3. Le défi environnemental
En prise directe avec les écosystèmes, l'agriculture a certes des effets néfastes sur l'environnement (sollicitation intensive de la ressource en eau, responsabilité partielle dans la pollution des sols ...), mais également, et sans doute en proportion bien plus importante, des externalités positives en termes de préservation des ressources naturelles et de gestion de la biodiversité. Les activités agricoles contribuent en effet à prévenir ou limiter les conséquences de risques naturels (crues, incendies, érosion des sols ...) ou de nuisances environnementales provenant d'autres secteurs d'activité (utilisation des boues de stations d'épuration, des composts d'ordures ménagères ...).
Cette dimension environnementale de l'agriculture est aujourd'hui très largement prise en compte par la PAC, une inflexion majeure ayant été donnée à cet égard avec l'introduction lors de sa dernière réforme du principe d'éco-conditionnalité. S'il est indispensable de conserver et de pérenniser cette orientation, il importe cependant de ne pas surcharger de contraintes les producteurs, de les soumettre à des règles claires et continues, et surtout de ne les édicter que lorsqu'elles correspondent à des nécessités reconnues et auxquelles il est techniquement et économiquement possible de pourvoir.
4. Le défi énergétique
La réduction des stocks d'énergie fossile et l'engagement de la communauté internationale -relayée avec force par l'Union européenne- à limiter le réchauffement climatique ouvrent une nouvelle voie au monde agricole.
La production de biocarburants et l'utilisation de la biomasse permettront en effet d'atteindre ces objectifs tout en valorisant les espaces naturels les accueillant. Par ailleurs, les exploitations agricoles devraient devenir très largement productrices d'énergie à usage interne, comme l'illustre la volonté du ministère en charge de l'agriculture de rendre les agriculteurs autonomes sur le plan énergétique.
De consommatrice nette d'énergie, l'agriculture européenne doit devenir aujourd'hui productrice nette et constituer une alternative naturelle aux ressources énergétiques traditionnelles.
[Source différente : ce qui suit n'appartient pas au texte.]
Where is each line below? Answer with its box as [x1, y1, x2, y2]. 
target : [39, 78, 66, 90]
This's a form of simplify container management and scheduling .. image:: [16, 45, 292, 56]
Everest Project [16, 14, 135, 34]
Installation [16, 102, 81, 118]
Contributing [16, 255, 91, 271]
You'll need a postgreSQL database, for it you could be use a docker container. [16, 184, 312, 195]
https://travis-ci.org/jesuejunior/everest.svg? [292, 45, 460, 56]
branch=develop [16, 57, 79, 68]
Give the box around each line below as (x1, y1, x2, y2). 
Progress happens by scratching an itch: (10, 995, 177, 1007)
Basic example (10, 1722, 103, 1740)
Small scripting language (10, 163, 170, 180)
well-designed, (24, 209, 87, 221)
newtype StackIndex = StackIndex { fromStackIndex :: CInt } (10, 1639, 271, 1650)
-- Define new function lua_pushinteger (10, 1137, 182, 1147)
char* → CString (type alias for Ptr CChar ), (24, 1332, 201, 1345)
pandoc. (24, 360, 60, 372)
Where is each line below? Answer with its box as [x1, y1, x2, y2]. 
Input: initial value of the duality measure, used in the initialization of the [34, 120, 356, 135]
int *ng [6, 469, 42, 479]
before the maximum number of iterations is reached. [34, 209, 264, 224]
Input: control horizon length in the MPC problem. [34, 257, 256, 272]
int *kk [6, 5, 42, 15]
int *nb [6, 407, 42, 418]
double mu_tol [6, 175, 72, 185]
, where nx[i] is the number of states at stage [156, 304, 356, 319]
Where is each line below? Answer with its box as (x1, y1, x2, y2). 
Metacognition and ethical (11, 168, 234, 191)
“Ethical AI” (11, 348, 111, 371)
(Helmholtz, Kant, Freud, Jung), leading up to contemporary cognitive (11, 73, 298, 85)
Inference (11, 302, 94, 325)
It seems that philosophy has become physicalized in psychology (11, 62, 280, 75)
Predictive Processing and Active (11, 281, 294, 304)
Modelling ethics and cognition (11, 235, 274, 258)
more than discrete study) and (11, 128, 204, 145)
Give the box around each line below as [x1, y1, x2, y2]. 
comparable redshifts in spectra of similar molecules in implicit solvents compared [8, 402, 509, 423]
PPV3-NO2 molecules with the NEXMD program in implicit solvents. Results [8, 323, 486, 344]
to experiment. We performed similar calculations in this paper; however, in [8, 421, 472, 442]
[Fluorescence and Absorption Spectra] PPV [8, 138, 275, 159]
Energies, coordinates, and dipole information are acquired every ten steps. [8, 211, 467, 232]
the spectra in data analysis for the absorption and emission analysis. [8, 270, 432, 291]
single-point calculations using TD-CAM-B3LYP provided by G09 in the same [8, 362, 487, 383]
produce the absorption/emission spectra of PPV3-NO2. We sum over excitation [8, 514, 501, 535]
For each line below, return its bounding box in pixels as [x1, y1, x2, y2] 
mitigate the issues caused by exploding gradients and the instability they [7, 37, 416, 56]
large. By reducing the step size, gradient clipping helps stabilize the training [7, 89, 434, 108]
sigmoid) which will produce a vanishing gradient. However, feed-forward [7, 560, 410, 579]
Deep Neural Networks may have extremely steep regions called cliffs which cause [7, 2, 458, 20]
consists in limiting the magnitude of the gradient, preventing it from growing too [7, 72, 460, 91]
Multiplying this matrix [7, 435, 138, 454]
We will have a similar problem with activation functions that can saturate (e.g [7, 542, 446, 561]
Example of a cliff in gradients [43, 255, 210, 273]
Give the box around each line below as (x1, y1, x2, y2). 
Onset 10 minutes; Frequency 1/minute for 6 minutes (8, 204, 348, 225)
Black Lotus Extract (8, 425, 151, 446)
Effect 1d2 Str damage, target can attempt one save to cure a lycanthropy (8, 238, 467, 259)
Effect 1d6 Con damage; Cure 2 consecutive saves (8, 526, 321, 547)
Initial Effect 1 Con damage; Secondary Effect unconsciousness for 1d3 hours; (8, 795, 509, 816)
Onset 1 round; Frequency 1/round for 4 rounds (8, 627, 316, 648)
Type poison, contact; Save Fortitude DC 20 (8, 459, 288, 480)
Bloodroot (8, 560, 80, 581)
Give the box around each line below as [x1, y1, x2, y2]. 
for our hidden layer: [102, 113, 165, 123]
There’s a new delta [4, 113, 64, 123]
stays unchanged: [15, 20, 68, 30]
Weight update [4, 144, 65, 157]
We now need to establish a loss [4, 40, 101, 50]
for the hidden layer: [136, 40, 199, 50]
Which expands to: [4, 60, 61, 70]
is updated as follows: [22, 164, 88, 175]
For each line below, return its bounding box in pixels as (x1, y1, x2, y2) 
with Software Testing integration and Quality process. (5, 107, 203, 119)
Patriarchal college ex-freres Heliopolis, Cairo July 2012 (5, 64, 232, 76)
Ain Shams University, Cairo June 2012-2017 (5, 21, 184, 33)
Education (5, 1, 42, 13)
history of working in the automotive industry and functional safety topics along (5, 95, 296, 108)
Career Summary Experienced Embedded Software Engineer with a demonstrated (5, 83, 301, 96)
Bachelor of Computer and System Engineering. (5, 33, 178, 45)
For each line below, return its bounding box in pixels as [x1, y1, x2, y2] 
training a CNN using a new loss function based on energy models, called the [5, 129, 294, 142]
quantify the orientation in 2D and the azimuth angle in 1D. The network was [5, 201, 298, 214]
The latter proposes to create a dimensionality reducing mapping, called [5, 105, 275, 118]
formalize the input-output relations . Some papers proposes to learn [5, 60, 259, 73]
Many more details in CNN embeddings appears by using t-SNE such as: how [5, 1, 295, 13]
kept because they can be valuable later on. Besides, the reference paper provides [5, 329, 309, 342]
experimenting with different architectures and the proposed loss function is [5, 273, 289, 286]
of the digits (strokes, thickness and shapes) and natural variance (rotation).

Cela suppose le soutien, avant tout à l'échelle communautaire, d'une politique d'accompagnement efficace, mais également une protection du marché européen contre la concurrence déloyale de productions ne respectant pas les mêmes critères sociaux ou environnementaux que ceux auxquels sont soumis nos producteurs.
5. Le défi d'une croissance ancrée dans les territoires
Difficilement délocalisable, située dans des bassins de production répartis sur tout le territoire et générant un réseau dense d'entreprises en prise directe avec l'économie locale et largement pourvoyeuse d'emplois, l'agriculture participe plus que tout autre secteur d'activité à la cohésion territoriale, composante majeure de la cohésion sociale dans une société largement urbanisée.
De récents rapports sénatoriaux, portant par exemple sur les filières arboricole, viticole et ovine, ont montré l'enjeu fondamental que constitue le maintien d'activités de production ou d'élevage dans des zones aux alternatives limitées, où elles constituent souvent les « dernières activités avant la friche » et où elles induisent une activité faisant vivre ces territoires.
Cette action de préservation des équilibres territoriaux, située au coeur de la PAC originelle et largement déclinée par notre pays, doit constituer à la fois l'objectif et la justification du maintien d'une politique commune forte en matière agricole. Si elle relève aujourd'hui plus particulièrement du second pilier de la PAC et d'aides découplées, cette externalité positive doit continuer de recevoir un soutien également au titre du premier pilier : ce n'est que parce qu'ils retirent un revenu de leur activité que les agriculteurs seront incités à la maintenir sur des territoires qu'ils contribuent à animer.